A tiring day, yesterday; off to Encaenia.
Time was, when one Philip Howard (alumnus of a large school near Southampton) used to give snippets in The Times from Mr Orator's Orations. Perhaps I, too, may offer snippets.
I'm sure we all sympathised with him at the start of his Creweian Oration: he appeared to forget that, some years ago now, it was decided to have the Creweian in English. But after a false start in Latin, he recovered himself and asked my lord Chancellor in Latin for the now-customary permission Anglice loqui, The reply Licet!! was very decisive. But, y'see, the Creweian (among other things) includes comments on the common wealth; and the recent goings-on in Westminster had given Mr Orator no choice but to rewrite his Creweian the evening beforehand.

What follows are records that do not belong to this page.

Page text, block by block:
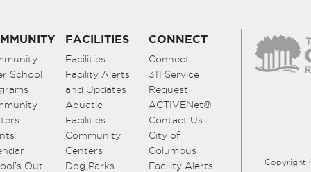
School
Out
FACILITIES
Facilities
Facility Alerts
and Updates
Aquatic
Facilities
Community
Centers
Dog Parks
CONNECT
Connect
311 Service
Request
ACTIVENet®
Contact Us
City of
Columbus
Facility Alerts
Copyright
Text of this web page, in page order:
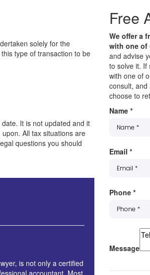
solely for the
type of transaction to be
It is not updated and it
All tax situations are
questions you should
is not only a certified
accountant. Most
Free
We offer a
with one of
and advise
to solve it. If
with one of
consult, and
choose to
Name *
Email *
Phone *
Message

A note of pessimism: "Absit tamen ut fortunae semper prosperae fidamus". Can there really be a coup d'etat in the offing? Boris and Sir Rees Mogg on the barricades?

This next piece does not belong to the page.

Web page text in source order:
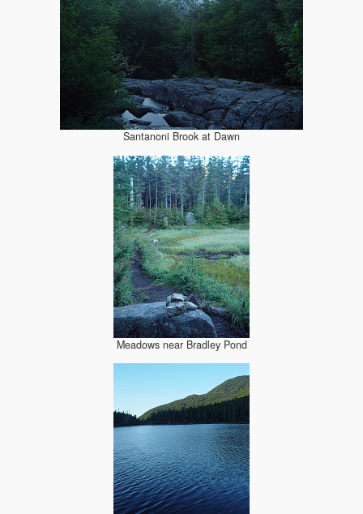
Santanoni Brook at Dawn
Meadows near Bradley Pond

I noticed last year that Mr Orator slipped in an interesting reference to Dorothy Sayers. I was reminded of this yesterday when, in presenting a Val McDermid, a novelist from St Hilda's College, he said qui centum annis posthac quaerent quomodo hodie vixerimus eos [McDermid] putat ante omnia ad tales fabulas spectaturos esse. Detective Fiction is a genre which is not often given its due.
"Crown of Eggheads" as inter ova aurea cerebri ... ovans regnat was, I thought, ben trovato.

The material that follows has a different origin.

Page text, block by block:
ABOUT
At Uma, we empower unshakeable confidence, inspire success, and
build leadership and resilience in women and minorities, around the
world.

The presence in the agmen of Simon Schama offered, of course, the opportunity for Mr Orator to translate four lines from Puck of Pook's Hill which went nicely into three Latin hexameters. And I wondered if yesterday was the first time that Hillel the Elder had (1) been declaimed in Hebrew at Encaenia; and (2) been linked with a Latin translation of Kipling.
It sounded well!
Would it be too much to hope that he alluded to Kipling's Gehazi?